**Task requirements**
Answer with one number only: the count of lines below that hold the word "Earle".

[Items from a data source]
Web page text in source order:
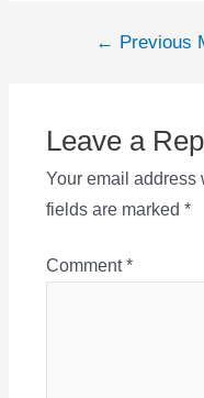
Post← Previous
Leave a
Your email address
fields are marked *
Comment*
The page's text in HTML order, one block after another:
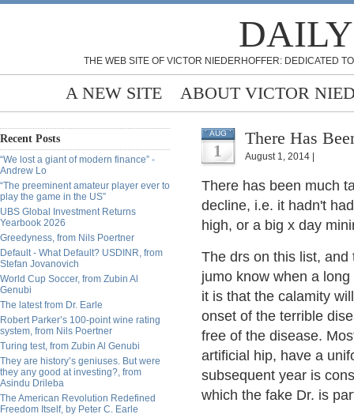
THE WEB SITE OF VICTOR NIEDERHOFFER: DEDICATED
A NEW SITE ABOUT VICTOR
Recent Posts
“We lost a giant of modern finance” -
Andrew Lo
“The preeminent amateur player ever to
play the game in the US”
UBS Global Investment Returns
Yearbook 2026
Greedyness, from Nils Poertner
Default - What Default? USDINR, from
Stefan Jovanovich
World Cup Soccer, from Zubin Al
Genubi
The latest from Dr. Earle
Robert Parker’s 100-point wine rating
system, from Nils Poertner
Turing test, from Zubin Al Genubi
They are history’s geniuses. But were
they any good at investing?, from
Asindu Drileba
The American Revolution Redefined
Freedom Itself, by Peter C. Earle
AUG
1
There Has
August 1, 2014 |
There has been much
decline, i.e. it hadn't
high, or a big x day
The drs on this list,
jumo know when a
it is that the calamity
onset of the terrible
free of the disease.
artificial hip, have a
subsequent year is
which the fake Dr. is
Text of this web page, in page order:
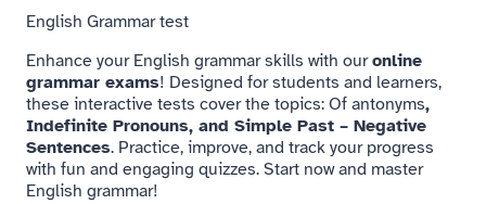
English Grammar test
Enhance your English grammar skills with ouronline
grammar exams! Designed for students and learners,
these interactive tests cover the topics: Of antonyms,
Indefinite Pronouns, and Simple Past – Negative
Sentences. Practice, improve, and track your progress
with fun and engaging quizzes. Start now and master
English grammar!
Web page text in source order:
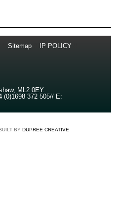
Sitemap IP POLICY
, ML2 0EY.
(0)1698 372 505// E:
BY DUPREE CREATIVE
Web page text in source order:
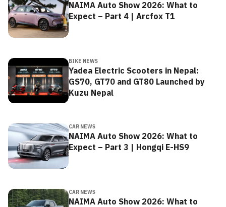
NAIMA Auto Show 2026: What to
Expect – Part 4 | Arcfox T1
BIKE NEWS
Yadea Electric Scooters in Nepal:
GS70, GT70 and GT80 Launched by
Kuzu Nepal
CAR NEWS
NAIMA Auto Show 2026: What to
Expect – Part 3 | Hongqi E-HS9
CAR NEWS
NAIMA Auto Show 2026: What to
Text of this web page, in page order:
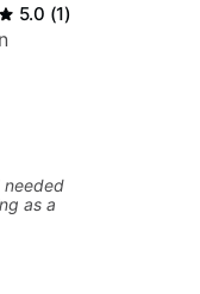
5.0 (1)
needed
as a
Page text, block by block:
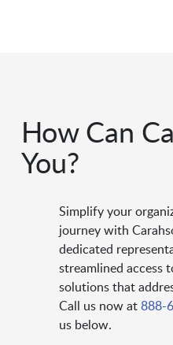
How Can
You?
Simplify your
journey with
dedicated
streamlined access
solutions that
Call us now at888-
us below.
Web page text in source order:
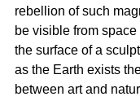
rebellion of such
be visible from
the surface of a
as the Earth exists
between art and
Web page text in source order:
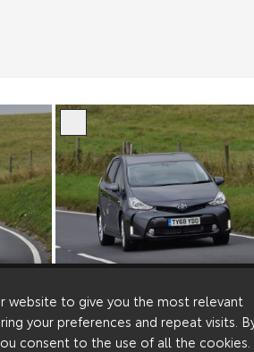
website to give you the most relevant
your preferences and repeat visits.
consent to the use of all the cookies.
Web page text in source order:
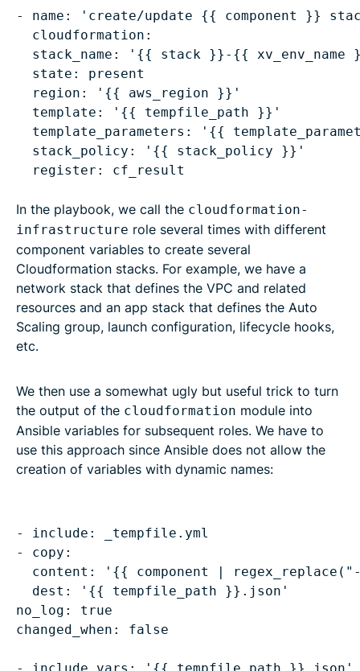
- name: 'create/update {{ component }}
stack_name: '{{ stack }}-{{
state: present
region: '{{ aws_region }}'
template: '{{ tempfile_path }}'
template_parameters: '{{
stack_policy: '{{ stack_policy }}'
In the playbook, we call the cloudformation-
infrastructure role several times with different
component variables to create several
Cloudformation stacks. For example, we have a
network stack that defines the VPC and related
resources and an app stack that defines the Auto
Scaling group, launch configuration, lifecycle hooks,
etc.
We then use a somewhat ugly but useful trick to turn
the output of the cloudformation module into
Ansible variables for subsequent roles. We have to
use this approach since Ansible does not allow the
creation of variables with dynamic names:
- include: _tempfile.yml
content: '{{ component |
dest: '{{ tempfile_path }}.json'
no_log: true
changed_when: false
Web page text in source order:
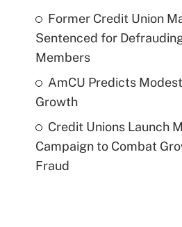
Former Credit Union
Sentenced for
Members
AmCU Predicts
Growth
Credit Unions Launch
Campaign to Combat
Fraud

**Response below**
2